# Methodology
The information on clinical sites is registered in free text and without an assigned unique identifier in the CT.gov database. Therefore, a named entity may have multiple name variations. Moreover, the geo point provided to each entity has the highest granularity to the city level in the database. (Our pipeline assigns more precise geo points to the sites registered with a valid zip code.) As part of the efforts to harmonize name variations of clinical sites, we apply a clustering algorithm to group names by their syntax similarity and geolocation information. We assume that the name variations sharing the same geolocation point and similar syntax represent the same entity. For example, if two sites go by University College London Hospitals and University College London Hospitals (UCLH), respectively, and share the same geo point. We assume that the two name variations represent the same entity.

# Input Data
Features: geo point, site name (vectorized)

# Model
Algorithm:DBSCAN
Hyperparameters: min_samples=2, eps=0.025, metric="cosine"
[Code recipe](recipe:compute_facilities_id_lookup_1) 

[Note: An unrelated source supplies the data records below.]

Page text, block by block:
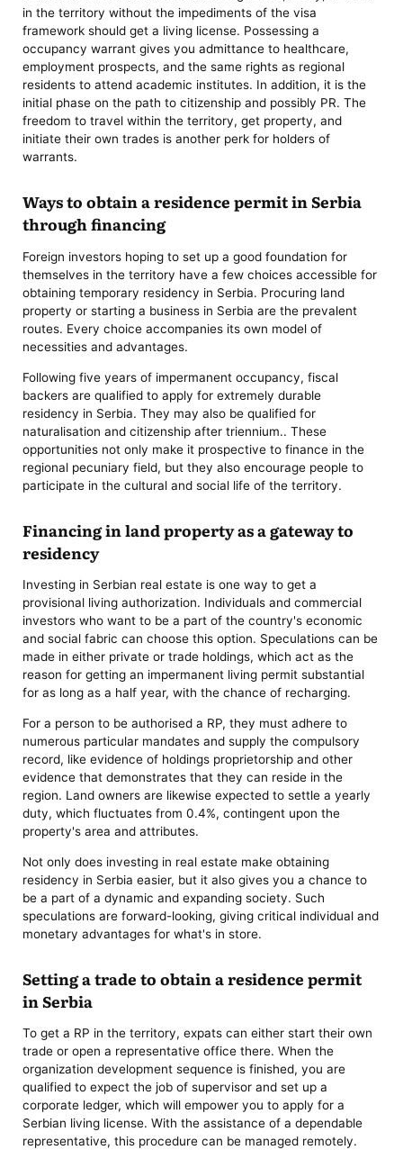
in the territory without the impediments of the visa
framework should get a living license. Possessing a
occupancy warrant gives you admittance to healthcare,
employment prospects, and the same rights as regional
residents to attend academic institutes. In addition, it is the
initial phase on the path to citizenship and possibly PR. The
freedom to travel within the territory, get property, and
initiate their own trades is another perk for holders of
warrants.
Ways to obtain a residence permit in Serbia
through financing
Foreign investors hoping to set up a good foundation for
themselves in the territory have a few choices accessible for
obtaining temporary residency in Serbia. Procuring land
property or starting a business in Serbia are the prevalent
routes. Every choice accompanies its own model of
necessities and advantages.
Following five years of impermanent occupancy, fiscal
backers are qualified to apply for extremely durable
residency in Serbia. They may also be qualified for
naturalisation and citizenship after triennium.. These
opportunities not only make it prospective to finance in the
regional pecuniary field, but they also encourage people to
participate in the cultural and social life of the territory.
Financing in land property as a gateway to
residency
Investing in Serbian real estate is one way to get a
provisional living authorization. Individuals and commercial
investors who want to be a part of the country's economic
and social fabric can choose this option. Speculations can be
made in either private or trade holdings, which act as the
reason for getting an impermanent living permit substantial
for as long as a half year, with the chance of recharging.
For a person to be authorised a RP, they must adhere to
numerous particular mandates and supply the compulsory
record, like evidence of holdings proprietorship and other
evidence that demonstrates that they can reside in the
region. Land owners are likewise expected to settle a yearly
duty, which fluctuates from 0.4%, contingent upon the
property's area and attributes.
Not only does investing in real estate make obtaining
residency in Serbia easier, but it also gives you a chance to
be a part of a dynamic and expanding society. Such
speculations are forward-looking, giving critical individual and
monetary advantages for what's in store.
Setting a trade to obtain a residence permit
in Serbia
To get a RP in the territory, expats can either start their own
trade or open a representative office there. When the
organization development sequence is finished, you are
qualified to expect the job of supervisor and set up a
corporate ledger, which will empower you to apply for a
Serbian living license. With the assistance of a dependable
representative, this procedure can be managed remotely.

This task uses the Density-Based Spatial Clustering of Applications with Noise (DBSCAN) algorithm from scikit-learn. DBSCAN is designed to identify clusters of data points based on their density in the feature space, allowing it to discover clusters of arbitrary shapes and handle noise effectively. The key idea behind DBSCAN is to define clusters as dense regions of data points separated by regions of lower point density. Since it doesn't require specifying the number of clusters in advance, it automatically assigns a different number of clusters to name variations with higher similarity while leaving those sharing little similarity to others unassigned in each geo point group. We set the hyperparameters for the DBSCAN model by validating the results of the clustering empirically. 

![Screenshot 2023-10-02 at 13.23.59.png](uQL9zARJwgMM)
Figure 1: Site name variations clustering for a geo point group. 
The figure illustrates vectorized site name variations' on a 2D projection. The DBSCAN model assigns labels to site name variations based on their similarity. The algorithm considers the isolated vectors as outliers and leaves them unlabeled.